The day COVID-19 shutdown the Warren (Michigan) Technical Center is the day Travis Fick jumped wholeheartedly into the fight against the virus.
“It was a Friday. I believe March 20. I had been paying attention, so I knew there was a shortage of personal protection equipment, so I started a Facebook group to see what we could do,” says the Local 160 member.
Immediately, he posted information about the need to get protection gear to medical professionals. He called businesses like dentist offices that had closed because they were not essential, but might have N95 masks, gloves, medical gowns and caps, or anything that could be used on the front lines.
“At first there were three of us,” Fick says. “My mother, Cindi, and my wife, Jenny, started sewing masks and I was making the calls and delivering supplies,” he says. “In a couple of days, we had a few hundred people in the Facebook group, some sewing, and some helping raise awareness.”
Fick, a metal model worker, used his personal credit cards to buy fabric for the masks and paid for gas to deliver whatever he could procure from businesses throughout the Detroit area.

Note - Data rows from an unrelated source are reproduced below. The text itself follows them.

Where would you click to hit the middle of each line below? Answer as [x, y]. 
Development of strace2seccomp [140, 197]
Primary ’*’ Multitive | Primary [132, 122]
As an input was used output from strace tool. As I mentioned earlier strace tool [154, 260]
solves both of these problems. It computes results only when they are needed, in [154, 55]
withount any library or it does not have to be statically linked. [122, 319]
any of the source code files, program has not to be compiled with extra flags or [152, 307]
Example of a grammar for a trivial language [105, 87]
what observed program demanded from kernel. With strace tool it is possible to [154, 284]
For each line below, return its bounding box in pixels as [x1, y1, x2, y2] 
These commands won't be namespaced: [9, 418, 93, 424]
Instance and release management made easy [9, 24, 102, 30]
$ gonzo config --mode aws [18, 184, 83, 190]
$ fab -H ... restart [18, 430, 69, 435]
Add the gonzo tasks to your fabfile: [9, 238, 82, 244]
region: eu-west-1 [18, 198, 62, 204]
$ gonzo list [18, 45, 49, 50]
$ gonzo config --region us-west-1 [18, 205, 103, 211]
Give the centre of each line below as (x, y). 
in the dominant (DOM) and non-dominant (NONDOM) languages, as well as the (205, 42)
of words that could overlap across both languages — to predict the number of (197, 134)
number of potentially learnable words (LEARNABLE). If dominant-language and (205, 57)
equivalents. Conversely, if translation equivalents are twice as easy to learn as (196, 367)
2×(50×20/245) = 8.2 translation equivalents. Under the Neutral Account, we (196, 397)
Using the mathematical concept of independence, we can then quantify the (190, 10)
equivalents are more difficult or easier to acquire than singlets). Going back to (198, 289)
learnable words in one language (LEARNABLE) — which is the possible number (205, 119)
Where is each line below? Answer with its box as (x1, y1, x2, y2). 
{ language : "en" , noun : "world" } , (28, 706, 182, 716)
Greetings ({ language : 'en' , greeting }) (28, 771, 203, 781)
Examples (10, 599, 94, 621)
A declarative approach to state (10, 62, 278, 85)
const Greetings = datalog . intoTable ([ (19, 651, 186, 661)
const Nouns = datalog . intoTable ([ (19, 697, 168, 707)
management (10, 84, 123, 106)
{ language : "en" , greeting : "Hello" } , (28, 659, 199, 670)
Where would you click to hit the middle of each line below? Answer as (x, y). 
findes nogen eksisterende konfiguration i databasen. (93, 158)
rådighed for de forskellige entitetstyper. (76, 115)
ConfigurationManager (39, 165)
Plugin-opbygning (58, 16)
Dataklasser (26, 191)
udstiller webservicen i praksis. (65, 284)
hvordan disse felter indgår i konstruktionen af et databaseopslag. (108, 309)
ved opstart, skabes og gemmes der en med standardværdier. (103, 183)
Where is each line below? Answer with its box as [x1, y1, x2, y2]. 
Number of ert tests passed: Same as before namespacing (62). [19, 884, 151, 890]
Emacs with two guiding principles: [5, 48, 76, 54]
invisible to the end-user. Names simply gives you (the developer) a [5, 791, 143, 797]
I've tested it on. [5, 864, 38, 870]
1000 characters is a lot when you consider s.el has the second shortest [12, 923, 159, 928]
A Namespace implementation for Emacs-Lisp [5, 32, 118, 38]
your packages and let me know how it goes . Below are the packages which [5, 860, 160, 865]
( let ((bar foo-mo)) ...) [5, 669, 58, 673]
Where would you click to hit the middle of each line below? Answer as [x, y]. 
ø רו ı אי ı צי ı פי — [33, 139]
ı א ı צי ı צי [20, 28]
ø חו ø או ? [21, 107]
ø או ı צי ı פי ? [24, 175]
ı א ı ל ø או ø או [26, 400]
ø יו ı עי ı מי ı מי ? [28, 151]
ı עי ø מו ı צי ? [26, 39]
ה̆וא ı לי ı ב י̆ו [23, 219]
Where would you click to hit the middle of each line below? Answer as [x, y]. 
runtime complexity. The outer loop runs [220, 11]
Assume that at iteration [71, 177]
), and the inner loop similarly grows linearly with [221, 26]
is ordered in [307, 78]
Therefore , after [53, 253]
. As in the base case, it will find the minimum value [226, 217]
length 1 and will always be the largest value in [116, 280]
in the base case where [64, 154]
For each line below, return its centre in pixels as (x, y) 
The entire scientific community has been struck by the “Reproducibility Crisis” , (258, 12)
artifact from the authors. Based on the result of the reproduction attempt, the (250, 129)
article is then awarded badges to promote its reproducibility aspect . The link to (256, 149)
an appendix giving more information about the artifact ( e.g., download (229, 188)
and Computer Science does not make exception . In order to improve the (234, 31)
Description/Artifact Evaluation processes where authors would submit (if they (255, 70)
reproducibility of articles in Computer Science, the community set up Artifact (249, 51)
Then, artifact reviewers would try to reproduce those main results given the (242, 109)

When he reached his financial limit, he set up a site for donations.
Now, there are about 1,300 members in the Facebook group, a website with a map to show how his Michigan COVID-19 Relief project is coming and where donations are going, and 50 sewers producing 500 masks daily for workers on the front lines in Detroit, Port Huron, Grand Rapids and more. The donations allow the campaign to supply the protection gear at no cost to those who receive them.
About 6,050 masks have been donated. The Facebook page posts photos and thanks from medical professionals who have received donations. The web site allows visitors to register to help.
“All it takes is a spark to start a fire,” said Fick. “It has been a huge effort. You want to talk about community and solidarity to answer the call in a time of need, that is what we are doing.”
Fick says he stopped counting the hours it takes to keep the project going.
“This virus doesn’t sleep,” Fick says. “I figure I shouldn’t sleep either.”